Summing the occurrence column results in 3,344,070,078 total occurrences for 551,509,767 unique passwords. Below is a table showing the cumulative data for each 5% of the hashes:
Percentage of hashes | Number of hashes | Number of occurrences | Percentage Of occurrences | Bloom filter size |
---|---|---|---|---|
5% | 27575488 | 2048204737 | 61.2% | 47 MB |
10% | 55150976 | 2279531934 | 68.5% | 95 MB |
15% | 82726464 | 2430473102 | 72.6% | 142 MB |
20% | 110301952 | 2548624944 | 76.2% | 189 MB |
25% | 137877440 | 2650193170 | 79.2% | 236 MB |
30% | 165452928 | 2732919634 | 81.7% | 284 MB |
35% | 193028416 | 2815646098 | 84.1% | 331 MB |
40% | 220603904 | 2876599691 | 86.0% | 378 MB |
45% | 248179392 | 2931750667 | 87.6% | 425 MB |
50% | 275754880 | 2986901643 | 89.3% | 473 MB |
55% | 303330368 | 3042052619 | 90.9% | 520 MB |
60% | 330905856 | 3097203595 | 92.6% | 567 MB |
65% | 358481344 | 3151041655 | 94.2% | 614 MB |
70% | 386056832 | 3178617143 | 95.0% | 662 MB |
75% | 413632320 | 3206192631 | 95.8% | 709 MB |
80% | 441207808 | 3233768119 | 96.7% | 756 MB |
85% | 468783296 | 3261343607 | 97.5% | 803 MB |
90% | 496358784 | 3288919095 | 98.3% | 851 MB |
95% | 523934272 | 3316494583 | 99.1% | 898 MB |
100% | 551509760 | 3344070071 | 100% | 945 MB |
Graphing the hashes vs occurrences:
The first 5% of the hashes account for over 60% of occurrences!

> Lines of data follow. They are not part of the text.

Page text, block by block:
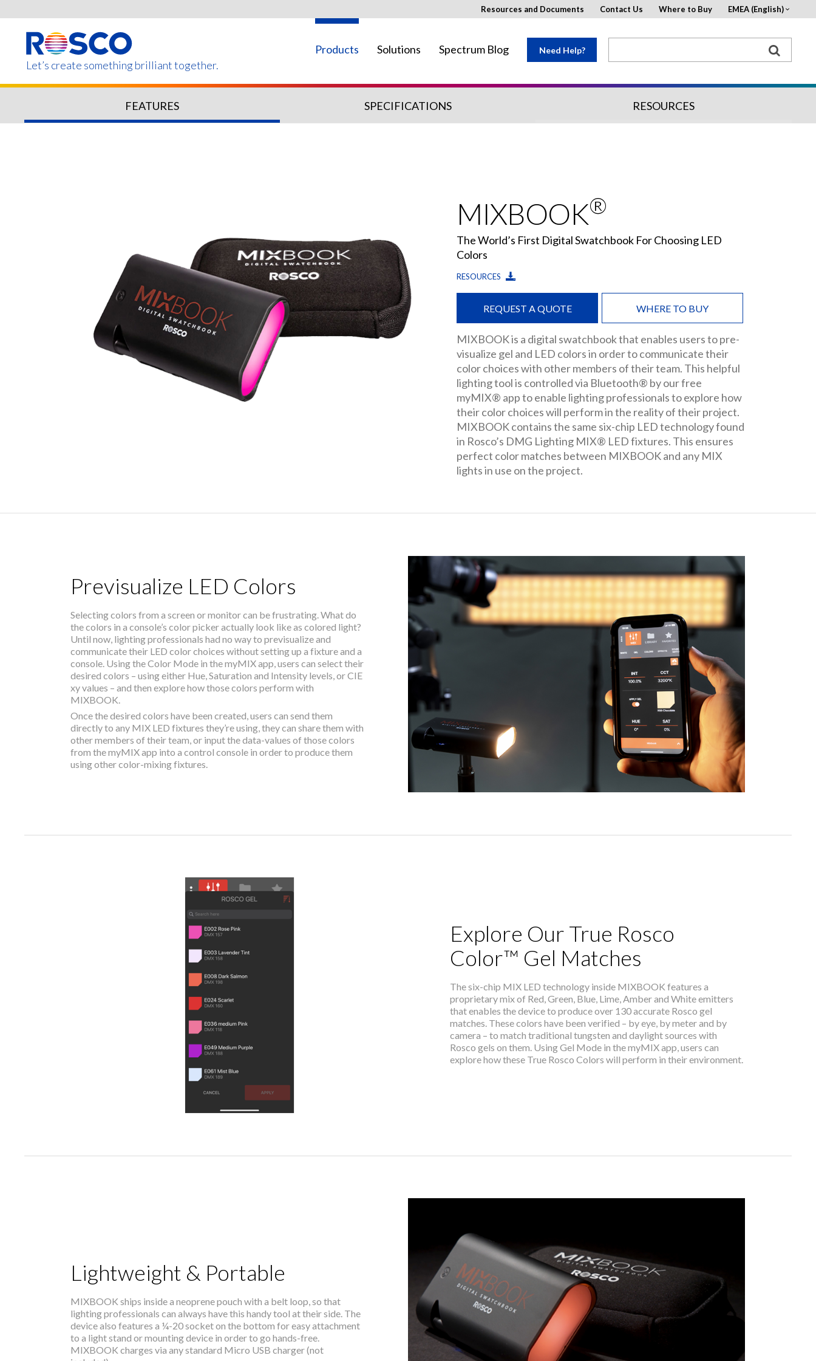
content
Let’s create something brilliant together.
Products Solutions Spectrum Blog Need Help?
Resources and Documents Contact Us Where to Buy EMEA (English)
FEATURES SPECIFICATIONS RESOURCES
MIXBOOK®
The World’s First Digital Swatchbook For Choosing LED
Colors
RESOURCES
REQUEST A QUOTE WHERE TO BUY
MIXBOOK is a digital swatchbook that enables users to pre-
visualize gel and LED colors in order to communicate their
color choices with other members of their team. This helpful
lighting tool is controlled via Bluetooth® by our free
myMIX® app to enable lighting professionals to explore how
their color choices will perform in the reality of their project.
MIXBOOK contains the same six-chip LED technology found
in Rosco’s DMG Lighting MIX® LED fixtures. This ensures
perfect color matches between MIXBOOK and any MIX
lights in use on the project.
Previsualize LED Colors
Selecting colors from a screen or monitor can be frustrating. What do
the colors in a console’s color picker actually look like as colored light?
Until now, lighting professionals had no way to previsualize and
communicate their LED color choices without setting up a fixture and a
console. Using the Color Mode in the myMIX app, users can select their
desired colors – using either Hue, Saturation and Intensity levels, or CIE
xy values – and then explore how those colors perform with
MIXBOOK.
Once the desired colors have been created, users can send them
directly to any MIX LED fixtures they’re using, they can share them with
other members of their team, or input the data-values of those colors
from the myMIX app into a control console in order to produce them
using other color-mixing fixtures.
Explore Our True Rosco
Color™ Gel Matches
The six-chip MIX LED technology inside MIXBOOK features a
proprietary mix of Red, Green, Blue, Lime, Amber and White emitters
that enables the device to produce over 130 accurate Rosco gel
matches. These colors have been verified – by eye, by meter and by
camera – to match traditional tungsten and daylight sources with
Rosco gels on them. Using Gel Mode in the myMIX app, users can
explore how these True Rosco Colors will perform in their environment.
Lightweight & Portable
MIXBOOK ships inside a neoprene pouch with a belt loop, so that
lighting professionals can always have this handy tool at their side. The
device also features a ¼-20 socket on the bottom for easy attachment
to a light stand or mounting device in order to go hands-free.
MIXBOOK charges via any standard Micro USB charger (not

The first 5% provide the most value and only require a 47 MB bloom filter object. The first 10% of the hashes bumps that up to 68% of total occurrences for a 95 MB bloom filter. Each additional 5% of hashes has diminishing returns until roughly 40%. Depending on the requirements of the web application these small bloom filters can provide a lot of value.

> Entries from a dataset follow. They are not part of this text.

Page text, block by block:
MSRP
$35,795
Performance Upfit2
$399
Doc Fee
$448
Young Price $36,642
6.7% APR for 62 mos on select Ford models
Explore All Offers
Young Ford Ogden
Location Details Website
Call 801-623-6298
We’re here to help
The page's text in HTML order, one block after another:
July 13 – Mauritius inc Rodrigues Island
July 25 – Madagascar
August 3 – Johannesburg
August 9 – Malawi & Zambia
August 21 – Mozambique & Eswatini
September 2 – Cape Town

Inserting the data set into a database is the best option. This provides 100% coverage, a 0% false positive rate, and extremely fast results. The draw back is this option requires a lot of disk storage, roughly 52 GB. If storing a large database is not an option, then a bloom filter is a great runner up. A bloom filter with 100% coverage and a 0.1% false positive rate requires ~945 MB of memory. Finally, if that is too much memory, 5% of the hashes results in a 47 MB bloom filter that covers 61% of the total occurrences.